Anxiety-like behaviour in lean and obese mice. Hole-board test. Total locomotion (A). Total number of squares crossed during the test duration (5 min) is represented. Mean total locomotion (B). The average number of total squares crossed, calculated as the total number of squares crossed divided by the total number of squares (36), is represented. Each column represents the mean ± SEM of the squares crossed by 16 animals of each group. ** p < 0.01, compared to the lean group. ES for total locomotion = 1.1 (95% CI for lean: (251.2, 294.8), 95% CI for obese: (205.9, 251.9)); ES for mean total locomotion = 1.1 (95% CI for lean: (7, 8.2), 95% CI for obese: (5.7, 7)).

Figure 8

Anxiety-like behaviour in lean and obese mice. Hole-board test. Number of head-dippings (A). The number of head-dippings or hole explorations performed during the test duration (5 min) is represented. Time of head-dippings (B). The time spent on head-dippings during the test duration (5 min) is represented. Each column represents the mean ± SEM of the values obtained from 16 animals of each group. ** p < 0.01, compared to the lean group. ES for number of head-dippings = 0.95 (95% CI for lean: (7.8, 13.4), 95% CI for obese: (2.9, 8.4)); ES for time of head-dippings = 0.98 (95% CI for lean: (16.5, 33.1), 95% CI for obese: (7.1, 17.6)).

Figure 9

Anxiety-like behaviour in lean and obese mice.

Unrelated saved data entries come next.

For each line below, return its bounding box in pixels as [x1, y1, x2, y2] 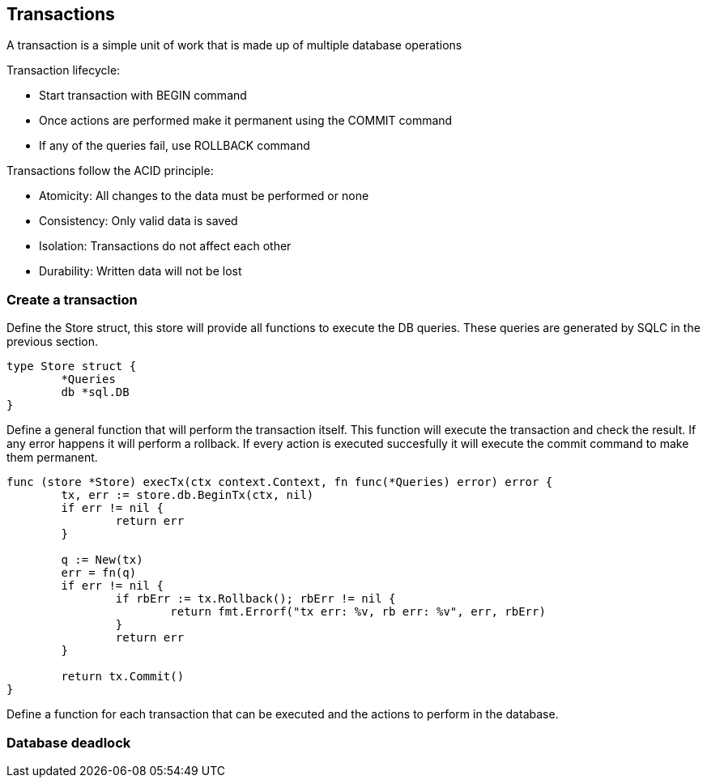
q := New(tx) [61, 553, 143, 567]
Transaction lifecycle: [6, 63, 121, 78]
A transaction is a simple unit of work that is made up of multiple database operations [6, 38, 462, 53]
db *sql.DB [61, 386, 130, 399]
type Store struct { [6, 360, 137, 373]
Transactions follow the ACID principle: [6, 164, 214, 178]
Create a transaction [6, 291, 138, 308]
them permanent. [6, 450, 98, 465]
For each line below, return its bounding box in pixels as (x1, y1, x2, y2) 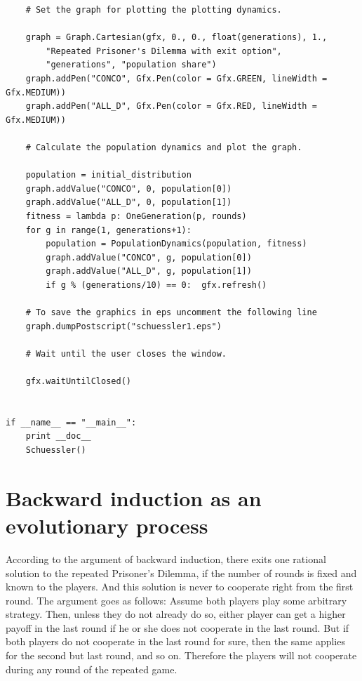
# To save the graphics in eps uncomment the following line (25, 308, 317, 318)
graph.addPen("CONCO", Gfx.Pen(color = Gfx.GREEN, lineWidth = (25, 73, 328, 84)
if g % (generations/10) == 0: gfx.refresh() (46, 279, 267, 290)
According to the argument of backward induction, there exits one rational (6, 551, 326, 566)
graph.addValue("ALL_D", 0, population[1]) (25, 197, 232, 208)
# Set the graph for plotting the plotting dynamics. (25, 5, 282, 15)
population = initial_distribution (25, 170, 192, 180)
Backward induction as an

Open field test. Peripheral locomotion (A). The number of squares crossed in the peripheral zone of the open field during the test duration (5 min) is represented. Central locomotion (B). The number of squares crossed in the central zone of the open field during the test duration (5 min) is represented. Total locomotion (C). The total number of squares crossed during the test duration (5 min) is represented. Each column represents the mean ± SEM of the number of squares crossed in each zone by 16 animals of each group. * p < 0.05, compared to the lean group. ES for peripheral locomotion = 0.5 (95% CI for lean: (152.8, 217.3), 95% CI for obese: (109.7, 191.8)); ES for central locomotion = 0.82 (95% CI for lean: (14.9, 26.4), 95% CI for obese: (5, 17.7)); ES for total locomotion = 0.57 (95% CI for lean: (170.3, 241.1), 95% CI for obese: (116.2, 208)).

Figure 10

Microbicide percentages of peritoneal macrophages from lean and obese mice. Each column represents the mean ± SEM of the values obtained from 8 animals in each group. Results are expressed in percentages. * p < 0.05, compared to the lean group. ES = 0.52 (95% CI for lean: (20.1, 43.4), 95% CI for obese: (15.9, 35)).

Figure 11

Adipose tissue of lean and obese mice using an immunostaining technique. Lean mouse (A). “Crown-like structure” in the adipose tissue of an obese mouse (D). Photos were taken under fluorescence microscopy at 40× magnification. Sections were treated with the nuclear stain DAPI (blue) (B,E) and F4/80 antibody (green) (macrophage marker) (C,F). Scale bar: 50 μm.